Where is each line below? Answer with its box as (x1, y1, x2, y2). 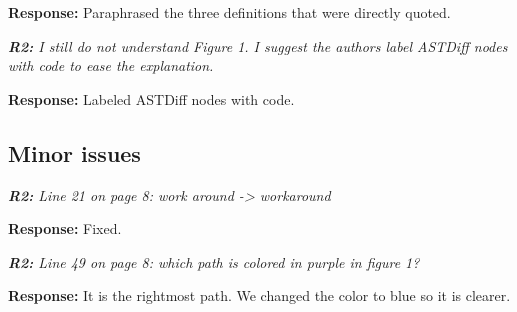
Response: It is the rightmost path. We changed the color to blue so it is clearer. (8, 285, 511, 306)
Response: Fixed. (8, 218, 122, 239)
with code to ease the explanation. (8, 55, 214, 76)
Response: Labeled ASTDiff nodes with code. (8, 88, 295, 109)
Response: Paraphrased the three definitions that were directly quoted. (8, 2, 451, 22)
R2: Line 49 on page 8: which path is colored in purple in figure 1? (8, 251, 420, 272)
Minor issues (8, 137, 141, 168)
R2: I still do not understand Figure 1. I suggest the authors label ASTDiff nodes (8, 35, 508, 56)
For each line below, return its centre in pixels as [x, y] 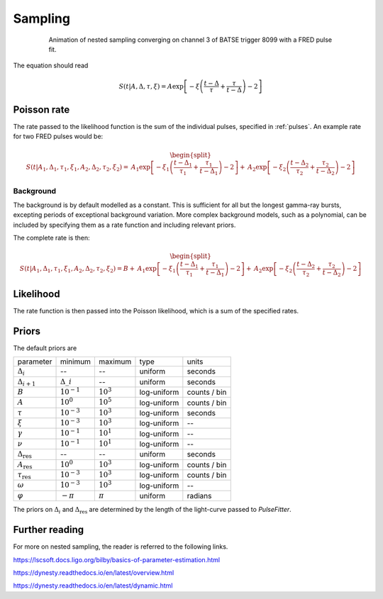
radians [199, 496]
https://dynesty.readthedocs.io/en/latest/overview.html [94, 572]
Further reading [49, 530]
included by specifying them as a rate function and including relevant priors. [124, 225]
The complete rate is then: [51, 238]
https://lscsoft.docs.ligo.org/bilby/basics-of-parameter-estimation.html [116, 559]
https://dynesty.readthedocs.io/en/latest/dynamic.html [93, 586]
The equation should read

★ ★ ★

= Exercise goal =
Leaving every picture out, return the lines from the one containing "Response: Paraphrased the" through the last line of the records exactly.

= Exercise output =
Response: Paraphrased the three definitions that were directly quoted. (8, 2, 451, 22)
R2: Line 49 on page 8: which path is colored in purple in figure 1? (8, 251, 420, 272)
Minor issues (8, 137, 141, 168)
R2: I still do not understand Figure 1. I suggest the authors label ASTDiff nodes (8, 35, 508, 56)
For each line below, return its centre in pixels as [x, y] 
radians [199, 496]
https://dynesty.readthedocs.io/en/latest/overview.html [94, 572]
Further reading [49, 530]
included by specifying them as a rate function and including relevant priors. [124, 225]
The complete rate is then: [51, 238]
https://lscsoft.docs.ligo.org/bilby/basics-of-parameter-estimation.html [116, 559]
https://dynesty.readthedocs.io/en/latest/dynamic.html [93, 586]
The equation should read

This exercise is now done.